As a fact-based blog, the posts here contain very often diagrams and data tables. To enable you to reproduce the results and insights, I include the computations as computer code.

Most blogposts I write are markdown text combined (or weaved) with computer code written in the R language. I created a small package mdtools that puts the tools together and smoothes the workflow.

This post gives an short introduction to the mdtools package: how to install it, the first post, caveats, and future directions.

Installation

The mdtools package is not yet on CRAN, but on a self-hosted repository. You install it by

> install.packages("mdtools", repos = c(getOption("repos"), 
+ "http://userpage.fu-berlin.de/~kweinert/R"))

For Windows users, only a R 2.13 binary is available, users of other R versions need to add the type="source" parameter.

To transform the code fragments into data tables and diagrams, we use the ascii package by David Hajage, which will get installed as a dependency. ascii itself customizes and enhances Friedrich Leisch’s Sweave tool.

To convert markdown text to HTML we use Pandoc, an universal document converter by John MacFarlane. You need to install it by yourself and make sure it is available on the path. I use version 1.8.

In order to access blogger and picasa, you need python (version >= 2.5) with Google’s gdata python client installed. The python binary needs to be on the search path.

It is assumed that you have an account at blogger and picasa, and that you have created blog titled “myblog” and that you have an album at picasa with the same name.

First post

Here is a small sample post, copied from Wikipedia. I do not go into details on the format, you will need to study the Sweave and Pandoc manuals.

I give these texts the extension .Pnw, so let’s assume the text is saved as myfirstpost.Pnw. Now, to put this document on blogger, you just load the package, instantiate a blogger object and pass the object and the name of the text file to the function pnw_to_blogger:

> library(mdtools)
> b <- blogger(username = "name@gmail.com", password = "scr",
+ blog = "myblog")
> pnw_to_blogger("myfirstpost.Pnw", b)

With these commands, the article gets posted.
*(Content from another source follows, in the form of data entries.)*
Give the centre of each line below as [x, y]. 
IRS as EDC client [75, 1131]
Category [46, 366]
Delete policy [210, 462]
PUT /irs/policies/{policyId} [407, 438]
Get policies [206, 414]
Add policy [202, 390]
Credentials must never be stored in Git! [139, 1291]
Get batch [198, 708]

Caveats, future directions

Please note that

  • Pandoc currently does not support keywords or tags on the post. You have to set them in bloggers web interface.
  • It is checked if a blog post with the same title was posted in the last 6 months. If so, this post is replaced, i.e. overwritten by the new post.
  • Currently, the ascii package does not support captions on figures.
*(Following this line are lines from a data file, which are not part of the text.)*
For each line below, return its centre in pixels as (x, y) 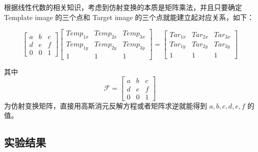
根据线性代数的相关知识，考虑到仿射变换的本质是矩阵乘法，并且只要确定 (123, 7)
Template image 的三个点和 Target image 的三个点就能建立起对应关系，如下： (129, 17)
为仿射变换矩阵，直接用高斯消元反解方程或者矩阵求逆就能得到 (105, 105)

Since Pandoc is a univeral document converter, I plan to add converters to PDF and EPUB. Also, I am playing with a simple tcltk editor for markdown documents. Lastly, it seems not that difficult to add support for wordpress blogs.

2 comments:

Ana Nelson said...

WordPress integration should be straightforward, if you want to copy from Python XMLRPC code you can look here: https://bitbucket.org/ananelson/dexy/src/18b865fc832e/handlers/word_press_handler.py (most of the code relates to uploading generated images, new_post and update_post are relevant for the content).

Karsten W. said...

Thank you for the pointer -- it looks good, I will try it next weekend. dexy looks promising, too.